Top of EXCERPTED DATA

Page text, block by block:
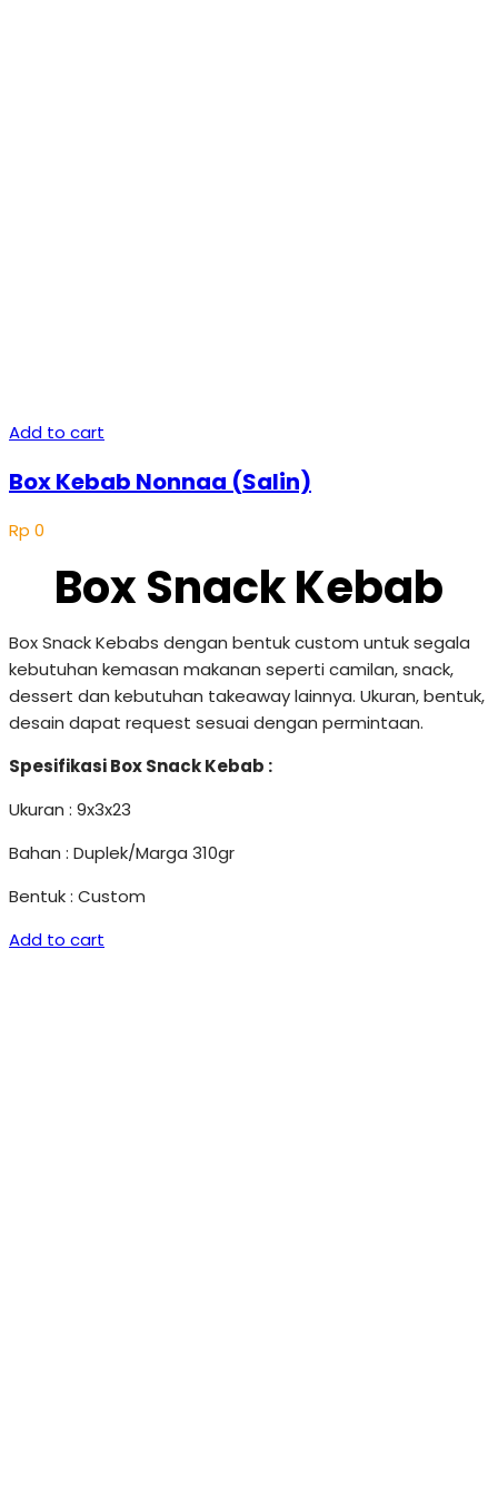
Add to cart
Box Kebab Nonnaa (Salin)
Rp 0
Box Snack Kebab
Box Snack Kebabs dengan bentuk custom untuk segala
kebutuhan kemasan makanan seperti camilan, snack,
dessert dan kebutuhan takeaway lainnya. Ukuran, bentuk,
desain dapat request sesuai dengan permintaan.
Spesifikasi Box Snack Kebab :
Ukuran : 9x3x23
Bahan : Duplek/Marga 310gr
Bentuk : Custom
Add to cart

Bottom of EXCERPTED DATA

**HOW TO COMPLETE THIS TASK:** Copy out nothing but the lines from the beginning of the records through the one that contains "desain dapat request". Skip the pictures.

**ANSWER SPACE:**
Page text, block by block:
Add to cart
Box Kebab Nonnaa (Salin)
Rp 0
Box Snack Kebab
Box Snack Kebabs dengan bentuk custom untuk segala
kebutuhan kemasan makanan seperti camilan, snack,
dessert dan kebutuhan takeaway lainnya. Ukuran, bentuk,
desain dapat request sesuai dengan permintaan.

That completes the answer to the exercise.